一、店内で殺人鬼同士が殺し合いをしてはならない。
二、店内で銃器、火器を使用してはならない。
三、店内の一般人は誰が始末しても構わない。但し、血で店内を汚してはならない。

 ここまで徹底しているとは。わたしは驚きに眼を瞠った。余興にしては少しやりすぎではないだろうか。
 ピアスはそれを見て少し落ち着きを取り戻したらしい。スーツへと向けていたナイフを下に降ろした。
「殺るならまずお客が殺人鬼かどうか確認しろ」
 マスターがピアスに諭すようにそう告げた。わたしと水木は真面目な顔で続けられる二人のやり取りにただ呆然とするだけだった。
「分かったよ」
 ピアスは口の端を吊り上げ、笑顔でスーツに向き直った。
「すみませんが、お客様は殺人鬼でいらっしゃいますか?」
 いやに馬鹿丁寧な口調だった。スーツはピアスの笑顔に何か不吉なものを感じたのか、答えずに女の方へと顔を向けた。
「また別の店で飲みなおそう」
 スーツの男が女の手を取った。席を立ちそのまま店の出口へと歩き出す。その背にピアスが声を掛けた。
「ああ、それでもいいぜ。外でだったら気兼ねなく殺れるからな」
 さすがにその言葉をスーツは無視できなかったようだ。ピアスへと向き直り、怒りを爆発させる。
「いい加減にしろ。これ以上絡むようなら警察を呼ぶぞ」
 スーツがそう言った瞬間、わたしの目の前にありえない出来事が起こった。
 ピアスが手に持ったナイフを、軽く振る。本当に軽く振ったように見えたナイフだが、その結果、スーツの頭が滑らかな断面を見せて首から落ちた。まるで初めから首と胴が繋がっていなかったとでもいうように。力を失ったスーツの体は女を道連れにして床に倒れる。
 わたしと水木は目の前の光景に声も出なかったが、女は倒れた衝撃で酔いが覚めたようだ。悲鳴を上げ、死体から這うようにして離れる。だが彼女が向かったのは扉とは反対の方向だった。慌てていたのかもしれない。
 ピアスがゆっくりと女を追い詰めるように歩き出した。彼女の顔はこれから殺される恐怖に歪んでいる。何かを求めるように彷徨わせた視線が、わたしたちを捉えて止まった。
「助けてっ!」
 女が叫んだ。わたしたちへと助けを求めたのだ。
 これほどの騒ぎになっているにも関わらず、奥のテーブルからは誰もやって来なかった。たしかに客が何人かいるはずなのに。こんな騒ぎはここでは日常茶飯事なのだろうか。

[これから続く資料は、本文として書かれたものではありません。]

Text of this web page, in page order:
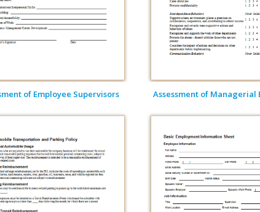
of Employee Supervisors Assessment of Managerial
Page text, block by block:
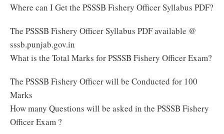
Where can I Get the PSSSB Fishery Officer Syllabus PDF?
The PSSSB Fishery Officer Syllabus PDF available @
sssb.punjab.gov.in
What is the Total Marks for PSSSB Fishery Officer Exam?
The PSSSB Fishery Officer will be Conducted for 100
Marks
How many Questions will be asked in the PSSSB Fishery
Officer Exam ?
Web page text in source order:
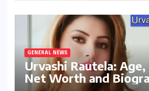
GENERAL NEWS
Urvashi Rautela:
Net Worth and
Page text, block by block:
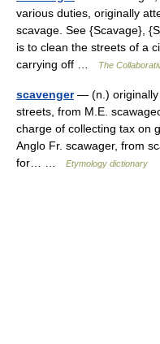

 女の声を聞いて、ピアスはわたしたちの存在を思い出したらしい。笑顔でこちらを振り向くとこう言った。
「おっさんたちも殺るかい?」
 どうやら彼はまだわたしたちのことを同じ殺人鬼だと思っているらしい。わたしは何か答えなければと思いつつも声が出なかった。女がこの隙に逃げ出そうと、そっと扉へと這い始める。だがそれは叶わなかった。
 女の頭をピアスが後ろから掴んでいた。わたしたちに殺すところを見せびらかすつもりなのか女の首を仰け反らせる。その首筋に今度はゆっくりとナイフを当てた。
「殺人鬼以外の人間が店にいるのはおかしいよな」
 独りごとのようにピアスはそう言うと、わたしたちの方を見ながらナイフを滑らせた。彼はわたしたちが殺人鬼ではないことに気付いたのだろうか。
 女の喉が掻っ切られた。皮一枚残して大口を開けたように喉が開く。そこから噴水のように血が噴き出し、わたしたちのいるカウンターにまで飛び散った。
 その時、ピアスの後ろに大きな影が見えた。
「また、やってくれたな」
 いつの間に移動したのか、マスターがピアスの後ろに立っていた。マスターは、ピアスのナイフを持った腕を掴み、捻り上げた。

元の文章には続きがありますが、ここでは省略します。